Data Start Marker

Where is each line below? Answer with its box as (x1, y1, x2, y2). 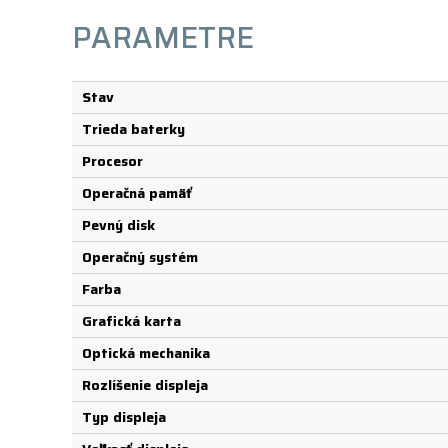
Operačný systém (82, 246, 198, 268)
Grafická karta (82, 310, 181, 332)
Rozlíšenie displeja (82, 374, 208, 396)
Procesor (82, 150, 143, 172)
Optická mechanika (82, 342, 210, 364)
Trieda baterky (82, 118, 185, 140)
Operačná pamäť (82, 182, 192, 204)
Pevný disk (82, 214, 155, 236)
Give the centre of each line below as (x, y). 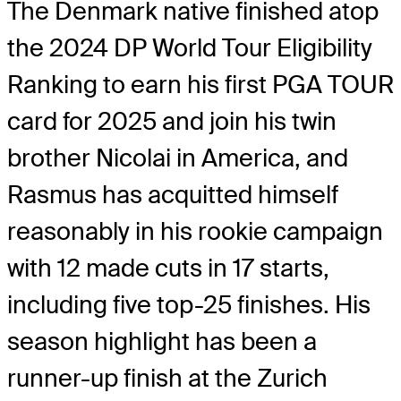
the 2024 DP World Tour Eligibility (190, 47)
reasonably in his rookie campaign (195, 231)
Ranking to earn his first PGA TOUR (200, 84)
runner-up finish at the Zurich (167, 378)
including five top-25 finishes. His (189, 304)
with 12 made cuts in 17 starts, (168, 268)
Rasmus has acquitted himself (173, 194)
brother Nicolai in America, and (178, 158)
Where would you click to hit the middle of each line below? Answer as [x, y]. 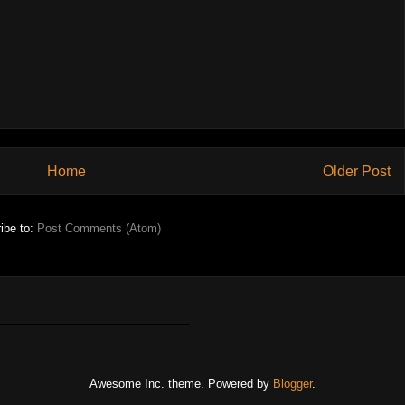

Data End Marker

» **What the task asks**
Output all of the records word for word, and keep the pictures out of the copy.

» **Exercise result**
Where is each line below? Answer with its box as (x1, y1, x2, y2). 
Operačný systém (82, 246, 198, 268)
Grafická karta (82, 310, 181, 332)
Rozlíšenie displeja (82, 374, 208, 396)
Procesor (82, 150, 143, 172)
Optická mechanika (82, 342, 210, 364)
Trieda baterky (82, 118, 185, 140)
Operačná pamäť (82, 182, 192, 204)
Pevný disk (82, 214, 155, 236)
Give the centre of each line below as (x, y). 
the 2024 DP World Tour Eligibility (190, 47)
reasonably in his rookie campaign (195, 231)
Ranking to earn his first PGA TOUR (200, 84)
runner-up finish at the Zurich (167, 378)
including five top-25 finishes. His (189, 304)
with 12 made cuts in 17 starts, (168, 268)
Rasmus has acquitted himself (173, 194)
brother Nicolai in America, and (178, 158)
Where would you click to hit the middle of each line below? Answer as [x, y]. 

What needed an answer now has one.